那個男人,肩上扛著把長槍,嘴上叼了根煙,黑發不羈的在肩上飄著,渾身浴血又帶泥,一副剛從槍林彈雨中殺戮而來的模樣……

斑原老大!

甩開沿臂而下的血水,宛若神祇幾乎整個堵住門口的男人,叼著煙,步履從容而入。

長靴定在兄弟呆愣的面前。

斑原嚴峻的冷唇,發出輕哼。「既然還沒死,就自己爬起來吧!」

那張狂放傲岸的神態,擺明了不屑拉他這蠢蛋一下。

方從鬼門關前繞了一圈回來的老瓊,一點也不介意來人的態度,反而激動得紅了眼眶。

上天明鑒……

他從來不知道自己那麼想念他的高原老大!

嗚∼∼他真愛極老大這張老是用鼻腔哼人的嘴臉!

男兒有淚不輕彈。

老瓊從不認為自己是軟弱的人,可不知為何,溫熱的濕意還是不小心跑出了眼角。

斑原將煙一彈,彎下腰,將被折磨得不成人形的兄弟扛起,甩上自己寬闊的肩。

「嘖,瞧你的樣子……老瓊,你看來比我更需要休長假,哼!」

自知「識人不清」的老瓊能說什麼?

面對老大冷冷的諷刺,他只有躲在老大背上慚愧飲泣的份!

夕陽的余暈,染紅了跨步而出的兩人。

一對喜鬧翩飛的粉蝶迎面撲來,又險險掠過眼前。

斑原的腳步在門口一頓,視線不覺跟著翩然而去的蝶兒。

粉蝶、粉蝶……他不由聯想起那兩只總是停棲在微鬈發梢的晶鑽彩蝶。

霎時,感覺就像一陣春風拂過!

如鋼鐵般冷硬的心,瞬間化了開,成了一池柔水。

老天……

他真懷念那張老是愛說教的可愛小嘴!

莫名,想回家的念頭更為強烈了……

回家?

嚴峻酷容一怔,隨即露出了微笑。

嗯哼,听來挺不錯的。

就像始終飄浮不定的大船,終于決定了可以拋錨的港口。

這一刻,高原只感覺到前所未有的輕松。

黑,是伸手不見五指的黑。

陡然問,一道光亮在黑暗中隱隱閃爍。

那是把迸射出冷冽寒芒的刀刃!

持刀者,踩著無聲無息的腳步,如鬼魅般,徐緩朝角落的床鋪逼近。

手起,刀落……

一道驚雷陡然劈下!

雷光閃動,照亮了臨窗床鋪上男人的面孔。

刀尖直逼心窩,一瞬沒入男性赤果的胸膛--

「不要!」

受夢魘驚擾的人,猛然從床鋪上彈起。

世界瞬間彷佛沒了聲音般,然後漸漸的,悅耳的鳥鳴,樹葉沙沙的婆娑,隱隱約約的車子引擎發動聲,慢慢進入了渾噩的腦里。

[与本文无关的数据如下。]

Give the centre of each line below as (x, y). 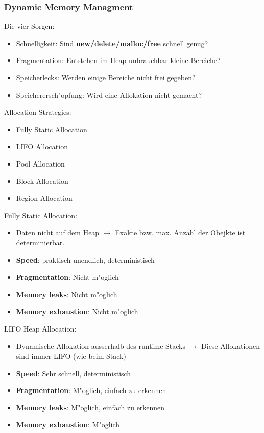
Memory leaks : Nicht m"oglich (67, 294)
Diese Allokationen (231, 346)
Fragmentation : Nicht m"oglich (67, 277)
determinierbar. (40, 242)
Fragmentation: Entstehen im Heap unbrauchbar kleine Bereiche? (118, 60)
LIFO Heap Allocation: (40, 328)
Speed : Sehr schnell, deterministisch (74, 373)
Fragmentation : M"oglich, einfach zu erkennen (91, 390)
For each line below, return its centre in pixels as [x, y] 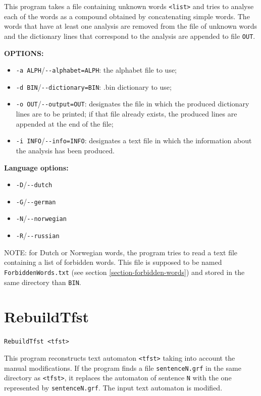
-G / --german [36, 201]
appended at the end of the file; [65, 123]
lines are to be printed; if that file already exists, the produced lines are [126, 114]
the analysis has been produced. [65, 150]
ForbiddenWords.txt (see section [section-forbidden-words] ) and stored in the [124, 272]
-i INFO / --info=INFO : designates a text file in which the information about [134, 140]
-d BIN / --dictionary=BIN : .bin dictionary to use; [94, 87]
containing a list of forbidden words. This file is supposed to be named [113, 262]
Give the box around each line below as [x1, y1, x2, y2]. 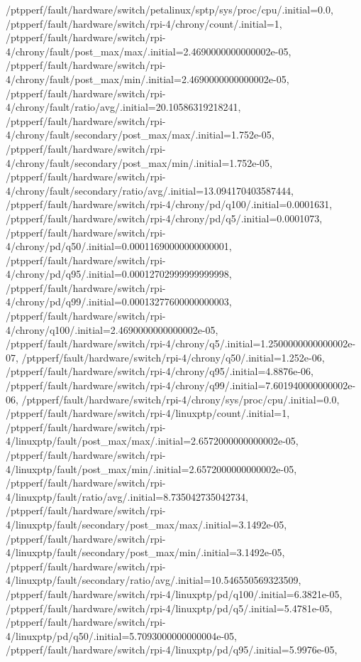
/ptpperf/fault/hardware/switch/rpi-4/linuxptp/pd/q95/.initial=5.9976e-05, [6, 642, 338, 657]
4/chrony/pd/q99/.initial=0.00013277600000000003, [6, 294, 232, 309]
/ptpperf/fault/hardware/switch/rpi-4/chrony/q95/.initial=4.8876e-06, [6, 364, 313, 379]
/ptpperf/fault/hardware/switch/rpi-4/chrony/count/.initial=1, [6, 16, 282, 31]
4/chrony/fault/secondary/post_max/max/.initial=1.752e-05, [6, 127, 274, 142]
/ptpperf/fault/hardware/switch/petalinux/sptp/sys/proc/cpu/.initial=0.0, [6, 2, 333, 16]
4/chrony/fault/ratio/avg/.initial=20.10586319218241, [6, 99, 241, 114]
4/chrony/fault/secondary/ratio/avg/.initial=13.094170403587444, [6, 183, 294, 197]

自花花的陽光,在床尾的木質地板上灑出一片耀眼的金澄,亮麗而炫目。

「老天……」君悅抓著被單,心跳極快,驚魂未定。

莫、莫名其妙……

Shit!簡直莫名其妙!

抹了抹蒼白的素顏,君悅低咒的抓著頭,覺得自己一定是瘋了!不然,怎會作那種莫名其妙的噩夢?

發現自己一身是汗,君悅一骨碌翻身下床,在進浴室沖洗前,習慣性的先沖到窗口。

燦亮陽光下,對面的窗扉猶然深鎖,瞧不出有絲主人回來的跡象。

黯然垂下眸,君悅難掩失望的踱離窗口。

二十八。

這已是他消失的第二十八天了!

欸,她的親親惡鄰到底去了哪?

不會真就這麼消失不見了吧!

忐忑的芳心,簡直就要--

相思成災。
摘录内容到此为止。